Linking errors are often caused by missing subroutines or functions which are supposed to be linked with. If an error message says ERROR: Undefined symbol: XXX, first of all you need to find out whether XXX is supposed to be from the application package or be provided by an external library. For the former case, the user should check whether some files were not correctly compiled or some symbols (names of functions or subroutines) were changed by compilers especially for mixed-language (e.g. C, Fortran) applications. For the latter case, you should check whether the path to the library is missing or incorrectly set. (3) Runtime errors There are many different types of runtime errors. A very common runtime error is Cannot find ***.so. That usually means some shared runtime library is not available. Check the environment variable LD_LIBRARY_PATH to make sure the path to the shared library is correctly set. The runtime library requirements of an executable can be checked with the ldd utility. (4) Wrong results If you are sure that the correct input file is used and the application finishes running normally but the results are not correct, the first thing you can try is to lower your optimization level and recompile and rerun the application.

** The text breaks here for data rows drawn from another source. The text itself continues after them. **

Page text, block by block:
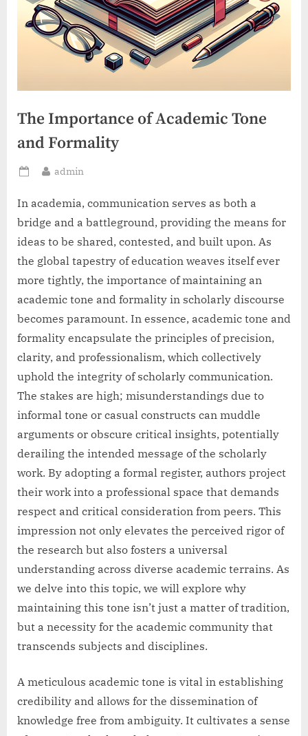
The Importance of Academic Tone
and Formality
Posted
By
admin
In academia, communication serves as both a
bridge and a battleground, providing the means for
ideas to be shared, contested, and built upon. As
the global tapestry of education weaves itself ever
more tightly, the importance of maintaining an
academic tone and formality in scholarly discourse
becomes paramount. In essence, academic tone and
formality encapsulate the principles of precision,
clarity, and professionalism, which collectively
uphold the integrity of scholarly communication.
The stakes are high; misunderstandings due to
informal tone or casual constructs can muddle
arguments or obscure critical insights, potentially
derailing the intended message of the scholarly
work. By adopting a formal register, authors project
their work into a professional space that demands
respect and critical consideration from peers. This
impression not only elevates the perceived rigor of
the research but also fosters a universal
understanding across diverse academic terrains. As
we delve into this topic, we will explore why
maintaining this tone isn’t just a matter of tradition,
but a necessity for the academic community that
transcends subjects and disciplines.
A meticulous academic tone is vital in establishing
credibility and allows for the dissemination of
knowledge free from ambiguity. It cultivates a sense
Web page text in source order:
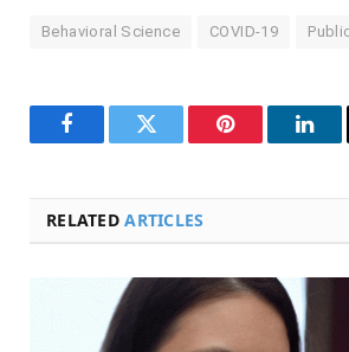
Behavioral Science COVID-19
FacebookTwitter Pinterest
RELATEDARTICLES
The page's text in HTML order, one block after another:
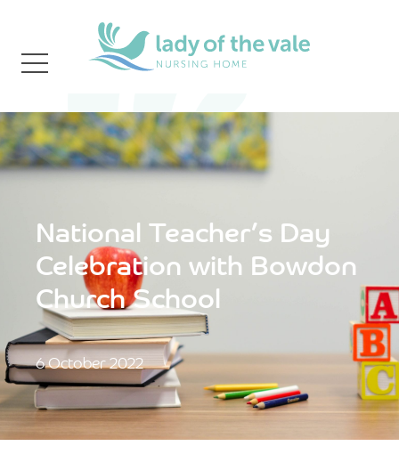
National Teacher’s Day
Celebration with Bowdon
Church School
6 October 2022
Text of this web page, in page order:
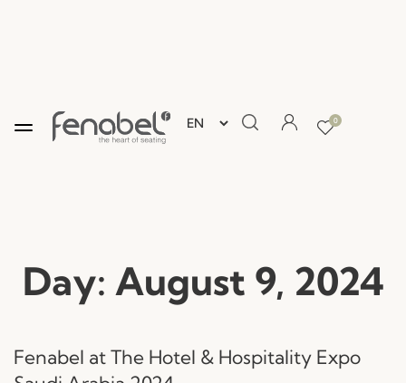
0
Day: August 9, 2024
Fenabel at The Hotel & Hospitality Expo
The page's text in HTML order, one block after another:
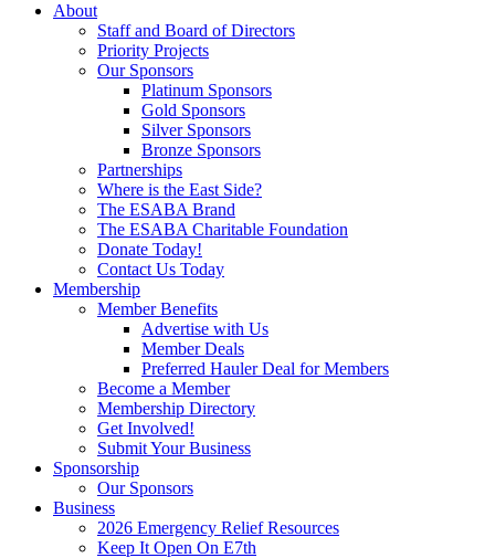
About
Staff and Board of Directors
Priority Projects
Our Sponsors
Platinum Sponsors
Gold Sponsors
Silver Sponsors
Bronze Sponsors
Partnerships
Where is the East Side?
The ESABA Brand
The ESABA Charitable Foundation
Donate Today!
Contact Us Today
Membership
Member Benefits
Advertise with Us
Member Deals
Preferred Hauler Deal for Members
Become a Member
Membership Directory
Get Involved!
Submit Your Business
Sponsorship
Our Sponsors
Business
2026 Emergency Relief Resources
Keep It Open On E7th
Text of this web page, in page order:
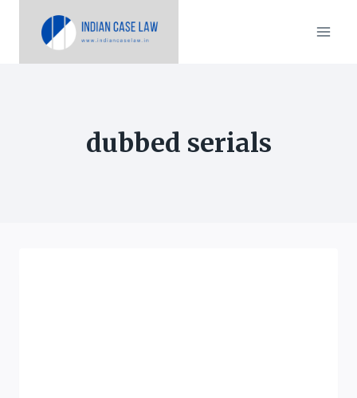
dubbed serials

If the problem persists, you may need to apply some debug tools (e.g. TotalView) to analyze the cause or even report the problem to the application developer. (5) System problems The systems or any part of the systems can go wrong for some reasons. If you suspect any system problem, please report it to Help at help-hpc@uky.edu. Just make sure that the problem you are experiencing is not from your application side before you report. 3. How do I make my application run faster? This is the most sophisticated part in HPC practice and is an endless effort. If you are just at the very beginning of parallel programming and already feel overwhelmed to get your application work, you probably should skip this part for the time being. If you are really concerned about your application performance, here are the steps you can consider: (1) Try different optimization level or different option sets. (2) Tune runtime environment variables available. (3) Compare the performance among different compilers or MPIs or the combinations. (4) Link with tuned or optimized performance libraries if possible. e.g.

If your application uses BLAS routines, you can link your application with IBM ESSL library (on p575 cluster) or Intel MKL (on HS21 BladeCenter cluster). (5) Do profiling and identify hot spots and apply appropriate hand-tune strategies.